• What to produce: For the records below, output word for word the lines from the one with "If you are the store owner, please sign in to" up to and including the one with "Is Outside Lands a music festival with". No pictures.

BEGIN Available data

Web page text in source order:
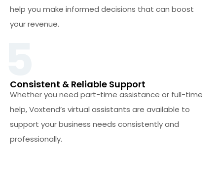
help you make informed decisions that can boost
your revenue.
Consistent & Reliable Support
Whether you need part-time assistance or full-time
help, Voxtend’s virtual assistants are available to
support your business needs consistently and
professionally.
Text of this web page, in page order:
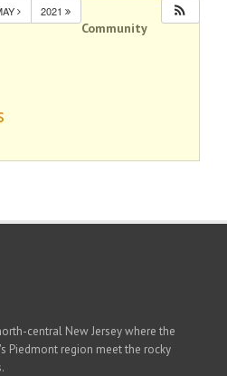
2021
Community
central New Jersey where the
Piedmont region meet the rocky
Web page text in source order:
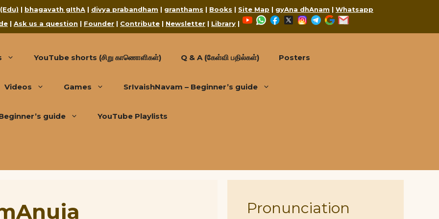
| bhagavath gIthA | divya prabandham | granthams | Books | Site Map | gyAna dhAnam | Whatsapp
| Ask us a question | Founder | Contribute | Newsletter | Library |
YouTubeWhatsApp
Facebook
X Instagram
Telegram
Google
YouTube shorts (சிறு காணொளிகள்) Q & A (கேள்வி பதில்கள்) Posters
Videos Games SrIvaishNavam – Beginner’s guide
guide YouTube Playlists
Pronunciation
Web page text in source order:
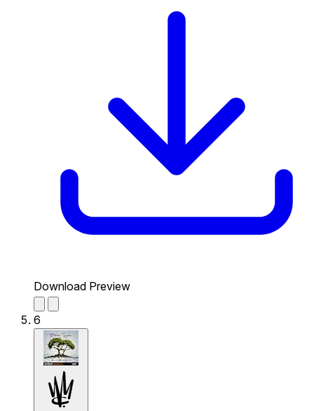
Download Preview
6
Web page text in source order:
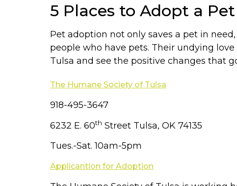
5 Places to Adopt a
Pet adoption not only saves a pet in
people who have pets. Their undying
Tulsa and see the positive changes that
The Humane Society of Tulsa
918-495-3647
6232 E. 60th Street Tulsa, OK 74135
Tues.-Sat. 10am-5pm
Applicantion for Adoption
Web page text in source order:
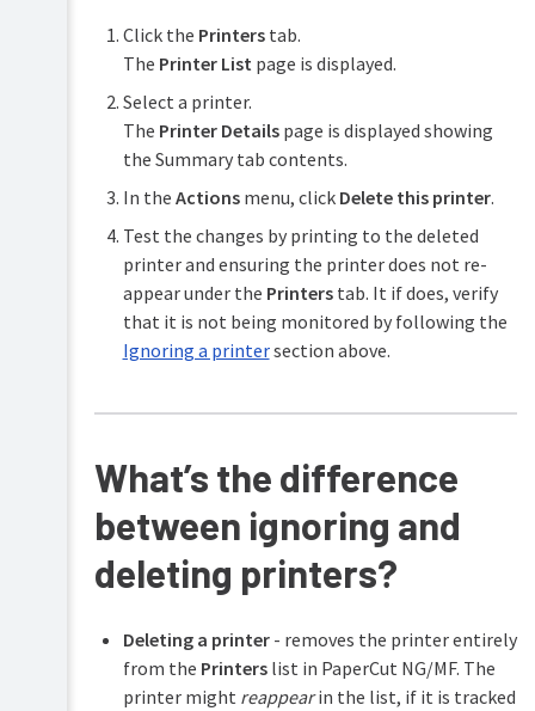
Click the Printerstab.
The Printer List page is displayed.
Select a printer.
The Printer Detailspage is displayed showing
the Summary tab contents.
In the Actionsmenu, click Delete this printer.
Test the changes by printing to the deleted
printer and ensuring the printer does not re-
appear under the Printerstab. It if does, verify
that it is not being monitored by following the
Ignoring a printersection above.
What’s the difference
between ignoring and
deleting printers?
Deleting a printer- removes the printer entirely
from the Printerslist in PaperCut NG/MF. The
printer might reappearin the list, if it is tracked
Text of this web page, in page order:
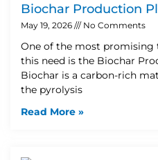
Biochar Production
May 19, 2026 No Comments
One of the most promising
this need is the Biochar
Biochar is a carbon-rich
the pyrolysis
Read More »
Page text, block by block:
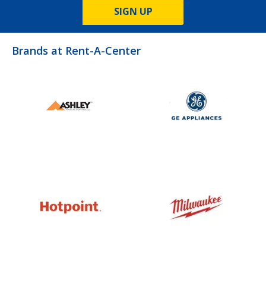
SIGN UP
Brands at Rent-A-Center
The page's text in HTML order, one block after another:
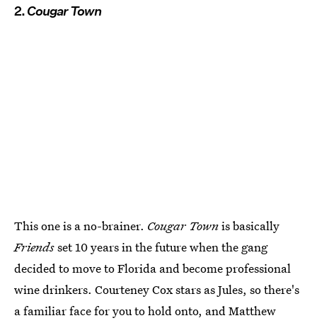
2.Cougar Town
This one is a no-brainer. Cougar Townis basically
Friendsset 10 years in the future when the gang
decided to move to Florida and become professional
wine drinkers. Courteney Cox stars as Jules, so there's
a familiar face for you to hold onto, and Matthew
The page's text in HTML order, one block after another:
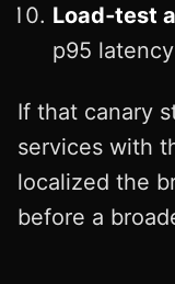
Load‑test
p95
If that canary
services with
localized the
before a
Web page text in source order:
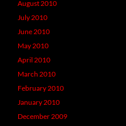
August 2010
July 2010
June 2010
May 2010
April 2010
March 2010
February 2010
January 2010
December 2009
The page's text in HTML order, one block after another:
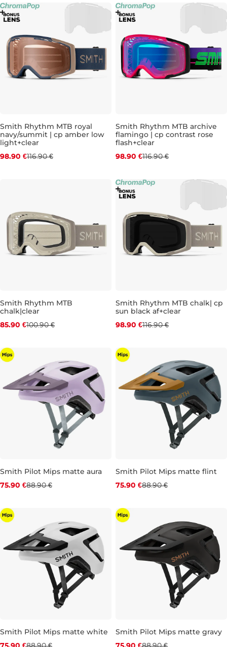
Smith Rhythm MTB royal
navy/summit | cp amber low
light+clear
98.90 €116.90 €
Smith Rhythm MTB archive
flamingo | cp contrast rose
flash+clear
98.90 €116.90 €
Smith Rhythm MTB
chalk|clear
85.90 €100.90 €
Smith Rhythm MTB chalk| cp
sun black af+clear
98.90 €116.90 €
Discount 15% off
XS
Smith Pilot Mips matte aura
75.90 €88.90 € Discount 15% off
XS
Smith Pilot Mips matte flint
75.90 €88.90 €
Discount 15% off
Smith Pilot Mips matte white
Discount 15% off
Smith Pilot Mips matte gravy
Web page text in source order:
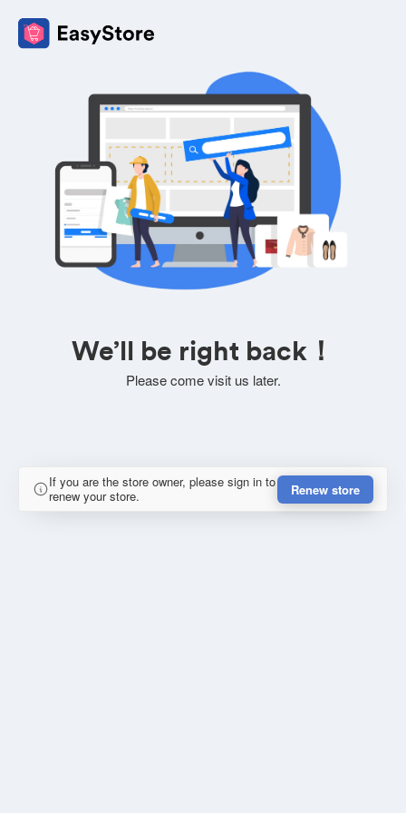
We’ll be right back！
Please come visit us later.
If you are the store owner, please sign in to
renew your store.
Renew store
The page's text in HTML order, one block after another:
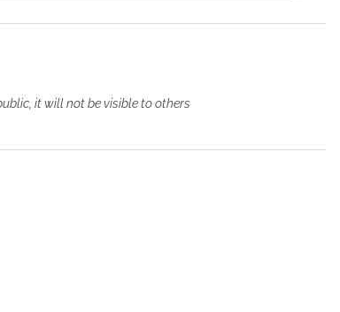
it will not be visible to others
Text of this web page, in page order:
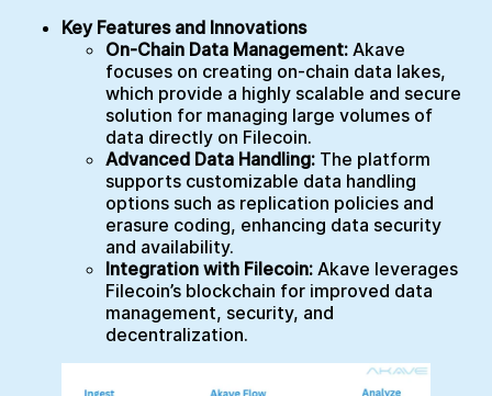
Key Features and Innovations
On-Chain Data Management: Akave
focuses on creating on-chain data lakes,
which provide a highly scalable and secure
solution for managing large volumes of
data directly on Filecoin.
Advanced Data Handling: The platform
supports customizable data handling
options such as replication policies and
erasure coding, enhancing data security
and availability.
Integration with Filecoin: Akave leverages
Filecoin’s blockchain for improved data
management, security, and
decentralization.
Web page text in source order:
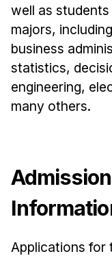
Minor in HCI
HCI Concentration
News & Events
Calendar
Past Seminars
People
well as
majors,
business
statistics,
engineering,
many others.
Applications for
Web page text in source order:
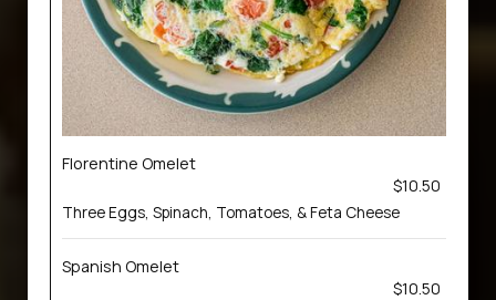
Florentine Omelet
$10.50
Three Eggs, Spinach, Tomatoes, & Feta Cheese
Spanish Omelet
$10.50
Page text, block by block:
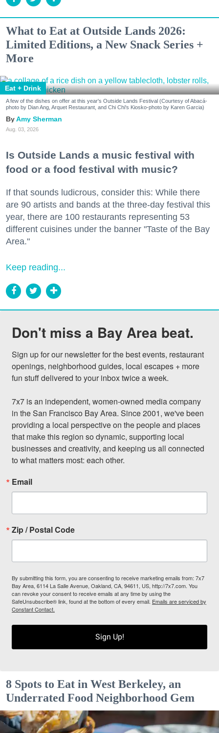
What to Eat at Outside Lands 2026:
Limited Editions, a New Snack Series +
More
Eat + Drink
A few of the dishes on offer at this year's Outside Lands Festival (Courtesy of Abacá-
photo by Dian Ang, Arquet Restaurant, and Chi Chi's Kiosko-photo by Karen Garcia)
Amy Sherman
Aug. 03, 2026
Is Outside Lands a music festival with
food or a food festival with music?
If that sounds ludicrous, consider this: While there
are 90 artists and bands at the three-day festival this
year, there are 100 restaurants representing 53
different cuisines under the banner "Taste of the Bay
Area."
Keep reading...
Don't miss a Bay Area beat.
Sign up for our newsletter for the best events, restaurant
openings, neighborhood guides, local escapes + more
fun stuff delivered to your inbox twice a week.
7x7 is an independent, women-owned media company
in the San Francisco Bay Area. Since 2001, we've been
providing a local perspective on the people and places
that make this region so dynamic, supporting local
businesses and creativity, and keeping us all connected
to what matters most: each other.
Email
Zip / Postal Code
By submitting this form, you are consenting to receive marketing emails from: 7x7
Bay Area, 6114 La Salle Avenue, Oakland, CA, 94611, US, http://7x7.com. You
can revoke your consent to receive emails at any time by using the
SafeUnsubscribe® link, found at the bottom of every email. Emails are serviced by
Constant Contact.
Sign Up!
8 Spots to Eat in West Berkeley, an
Underrated Food Neighborhood Gem
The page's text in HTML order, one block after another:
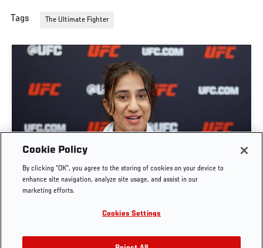
Tags The Ultimate Fighter
GET TO KNOW STRAWWEIGHT ANITA KARIM |
THE ULTIMATE FIGHTER: TEAM CORMIER VS
TEAM BISPING
Cookie Policy
By clicking “OK”, you agree to the storing of cookies on your device to
enhance site navigation, analyze site usage, and assist in our
marketing efforts.
Cookies Settings
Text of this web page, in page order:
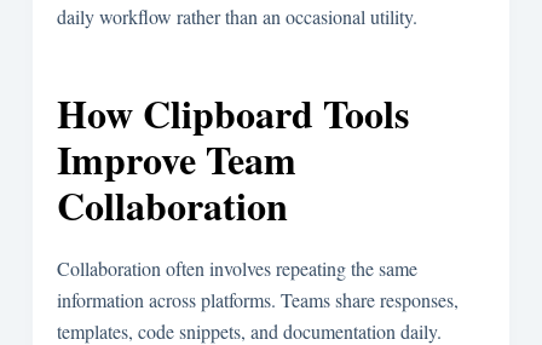
daily workflow rather than an occasional utility.
How Clipboard Tools
Improve Team
Collaboration
Collaboration often involves repeating the same
information across platforms. Teams share responses,
templates, code snippets, and documentation daily.
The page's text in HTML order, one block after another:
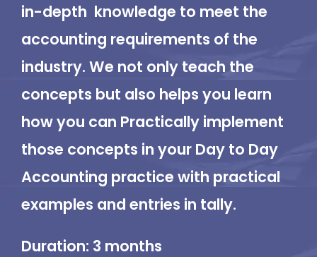
in-depth knowledge to meet the
accounting requirements of the
industry. We not only teach the
concepts but also helps you learn
how you can Practically implement
those concepts in your Day to Day
Accounting practice with practical
examples and entries in tally.
Duration: 3 months
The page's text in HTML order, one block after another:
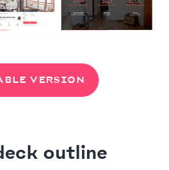
VERSION
outline
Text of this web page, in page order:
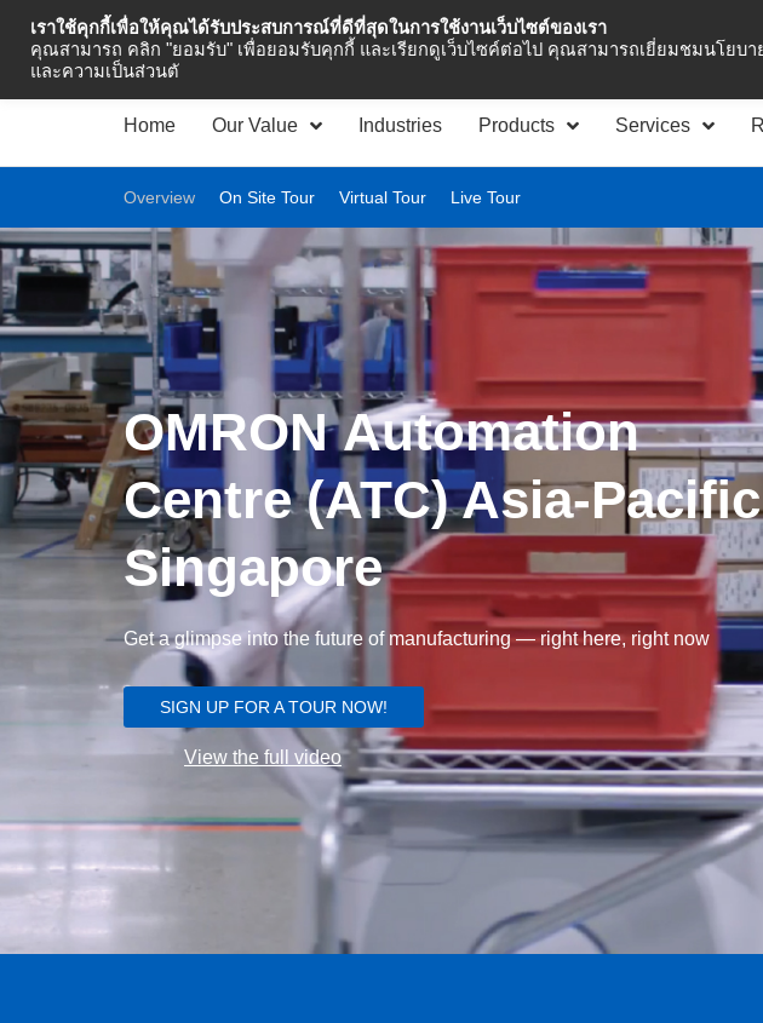
Industrial Automation
Home Our Value Industries Products Services
Overview On Site Tour Virtual Tour Live Tour
OMRON Automation
Centre (ATC) Asia-Paciﬁc
Singapore
Get a glimpse into the future of manufacturing — right here, right now
SIGN UP FOR A TOUR NOW!
View the full video
เราใช้คุกกี้เพื่อให้คุณได้รับประสบการณ์ที่ดีที่สุดในการใช้งานเว็บไซต์ของเรา
คุณสามารถ คลิก "ยอมรับ" เพื่อยอมรับคุกกี้ และเรียกดูเว็บไซค์ต่อไป คุณสามารถเยี่ยมชมนโยบา
และความเป็นส่วนตั

END Available data

• Answer to the exercise:
If you are the store owner, please sign in to
renew your store.
Renew store
The page's text in HTML order, one block after another:
it will not be visible to others
Text of this web page, in page order:
Key Features and Innovations
On-Chain Data Management: Akave
focuses on creating on-chain data lakes,
which provide a highly scalable and secure
solution for managing large volumes of
data directly on Filecoin.
Advanced Data Handling: The platform
supports customizable data handling
options such as replication policies and
erasure coding, enhancing data security
and availability.
Integration with Filecoin: Akave leverages
Filecoin’s blockchain for improved data
management, security, and
decentralization.
Web page text in source order:
Minor in HCI
HCI Concentration
News & Events
Calendar
Past Seminars
People
well as
majors,
business
statistics,
engineering,
many others.
Applications for
Web page text in source order:
Florentine Omelet
$10.50
Three Eggs, Spinach, Tomatoes, & Feta Cheese
Spanish Omelet
$10.50
Page text, block by block:
What to Eat at Outside Lands 2026:
Limited Editions, a New Snack Series +
More
Eat + Drink
A few of the dishes on offer at this year's Outside Lands Festival (Courtesy of Abacá-
photo by Dian Ang, Arquet Restaurant, and Chi Chi's Kiosko-photo by Karen Garcia)
Amy Sherman
Aug. 03, 2026
Is Outside Lands a music festival with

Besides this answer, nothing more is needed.